Lots of distractions this evening so I’m falling back on an “I got nothing topic” and also falling back on sports.

Not long after we earned our black belts, my friend Charles and I were invited to a special lesson for all the higher level black belts in the region as Kawamoto sensei, the founder of the style, was still in the area and he kind of seemed to like us. At these events, Kawamoto typically introduces the newest techniques and the changes to the old ones. (Once every year, the 8th dans and above get together to review all the techniques and show how A, B or C don’t actually work unless you do D, E and F. Those, by the way, are not the actual names of the techniques.)


The training took place in a community gym out in the middle of nowhere and there was a surprising amount of tension among all the trainees, especially the second highest ranked member in the room. Charles and I noticed this tension but didn’t feel it as we were 1) fascinated by what was going on and 2) oblivious.

This was also the first time I remember seeing the techniques done at speed. During one of the moves, a wispy middle-aged guy from another dojo jammed his finger or got it tangled up in a dogi. Either way, his ring finger was apparently dislocated as it was sticking up at a 45 degree angle from his knuckle. He looked at it funny, everyone asked if he was okay and he said yes and continued with the lesson. I vowed at that point to never, ever, try to take him in a fight.

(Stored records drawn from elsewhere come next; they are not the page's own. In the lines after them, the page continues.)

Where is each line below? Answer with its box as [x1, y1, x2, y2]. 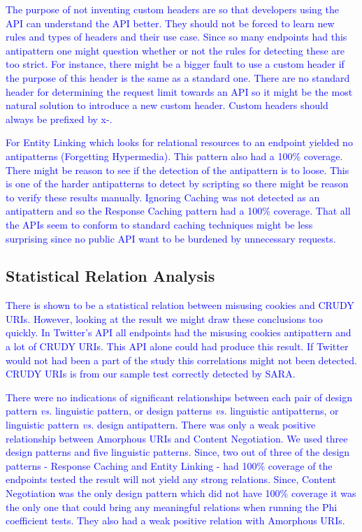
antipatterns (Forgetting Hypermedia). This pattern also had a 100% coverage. [6, 148, 343, 163]
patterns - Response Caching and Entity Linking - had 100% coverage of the [6, 458, 333, 473]
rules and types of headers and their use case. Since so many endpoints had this [6, 29, 347, 44]
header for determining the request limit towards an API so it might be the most [6, 84, 353, 99]
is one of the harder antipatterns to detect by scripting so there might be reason [6, 176, 349, 191]
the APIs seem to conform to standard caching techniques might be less [6, 217, 313, 231]
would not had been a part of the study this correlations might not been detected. [6, 352, 357, 367]
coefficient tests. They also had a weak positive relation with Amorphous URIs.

This was confirmed later when he joined us for drinks, with his finger still at an odd angle. The tension was high as Kawamoto sensei held court and drank straight shochu, which was rare as most Japanese drown such things in water and fruit juice. Everyone listened very carefully as explained he’d been studying kendo and was impressed by the sport’s footwork and grip techniques (all of which, by the way, were eventually incorporated into our style).

Eventually, Kawamoto sensei left to catch the train back to Tokyo and as soon as he was gone, everyone relaxed and started having fun. The man with the injured finger finally admitted it hurt and everyone started joking and drinking too much. The closest I’ve ever seen to this in the USA is what happens when high ranking military officers are present in a room and what happens after they leave.

The funny part is, I don’t even remember what techniques we studied, but I remember having a great time.



Fear, Less Fear, Success, Running, Decent and A No Show

It’s karate day, and that means it’s time for a sports story.

Every odd numbered year my karate style hosts an international tournament of most of the dojos in the style, including one from Israel.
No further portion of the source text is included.